The report notes current interest in creating incentives for providers to work together more efficiently through the creation of accountable care organizations, or "ACOs" Under this model, "providers would receive bonuses if they held down the total cost of the services their patients received during a year while also meeting requirements for the quality of the care; some versions would also impose penalties on doctors who did not meet those targets." But evidence of savings through such attempts at better coordination is "mixed," according to CBO. "Moreover, expanding this approach to physicians who are not already in an integrated system and may be reluctant to join one raises further issues," such as whether the government would have to offer financial inducements to participate.

"Although many experts agree that this approach should be vigorously pursued, several rounds of successive and significant changes and refinements in Medicare's rules would probably be necessary to yield substantial budgetary savings."
Lowering payment increases to spur greater productivity isn't a sure thing, the study said. Although it would create pressure to find more efficient ways to deliver treatment, it also would "create risks for providers and patients if the efficiency gains were not achieved" – presumably because finances could be strained and care suffer as a result.

Despite its tone of uncertainty about cost control approaches, the report isn't devoid of approaches to pursue—it simply says they are unproven. And in some spots it even sounds a bit optimistic, while warning that much hard work will be involved.

"Experts generally agree that changes in government policy have the potential to produce substantial savings in both national and federal spending on health care without harming health," it notes. "However, turning that potential into reality in a sector that accounts for one-sixth of the U.S. economy is likely to be a prolonged and difficult process."

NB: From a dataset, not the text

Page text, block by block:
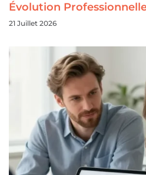
Évolution
21 Juillet 2026

It refers to capping the exclusion of employer paid premiums exempt from taxation as a "powerful policy lever." Changes in the exclusion "can affect the efficiency of health care financed by the private sector, by giving workers stronger incentives to seek lower-cost health insurance plans. Those steps would well have spillover effects on Medicare."

It refers without comment to a Commonwealth Fund estimate that aggressive "bundling" of services under a single payment could save $200 billion over a 10-year period. And CBO notes that having more information about which treatments work best would still allow doctors and patients to choose the treatment they preferred, an implicit response to criticisms that comparative effectiveness research is a flawed approach that would lead to rationing. Medicare could create payment incentives for doctors and patients to use the most effective treatments without taking them off the table, the report suggests.